And, yes scheduled sex can and does work. Me and my wife have had sex twice a day for the last 2 and a half years. We have been married for over 10 years. Prior to our communication, we had sex every other day and I always felt bad afterwards. I felt bad because I had to initiate and it seemed there were 100 things she had to do right when I would ask or initiate. For instance, it would go from laying down reading a book, to after I initiate, the cleaning, folding clothes, straightening up the room became a HUGE priority. Like, sex was the ultimate chore and she would rather clean house than be with me. It may not have been true, but that's how I felt. I let her know that's how I felt. For a few weeks she would change and it was back to the same thing. She'd always apologize, but it stayed the same.

Then, came a point where I felt I had to leave. Sex every other day meant nothing if it felt obligated. In fact, although I maintained my role as an alpha and initiated, regardless of knowing she would rather not be there, I spent time that I felt I needed to stay in love. Afterwards, I just felt like ****. However, my need for that connection trumped the awful feeling I had afterwards. Unlike some guys, who tend to beta themselves and just stop having sex because they don't want to feel bad, I didn't. If I did, I feel I would have been in a total sexless marriage today.

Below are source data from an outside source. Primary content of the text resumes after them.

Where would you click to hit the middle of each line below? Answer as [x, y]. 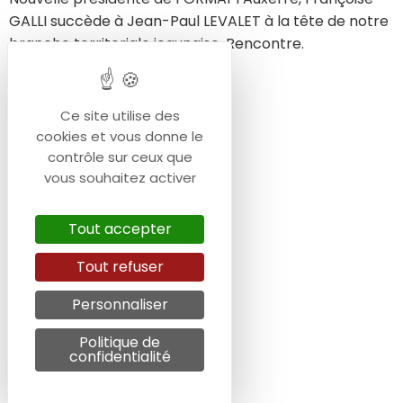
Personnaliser [120, 304]
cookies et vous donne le [120, 136]
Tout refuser [120, 267]
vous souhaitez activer [120, 178]
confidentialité [120, 357]
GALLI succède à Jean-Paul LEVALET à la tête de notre [199, 21]
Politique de [120, 342]
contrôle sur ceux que [120, 157]

Once my wife saw that intimacy meant more than just a quick orgasm, she made her decision. It was either show me you love me or I will find someone that can. With kids, with a house, with everything every guy/woman decides takes priority over their happiness and needs, I decided that I had been 100% loyal and faithful and if I can't be happy with the most primal and basic need (gifts cost money, trips cost money, dinners cost money, sex is FREE / primal), then I need to move on. 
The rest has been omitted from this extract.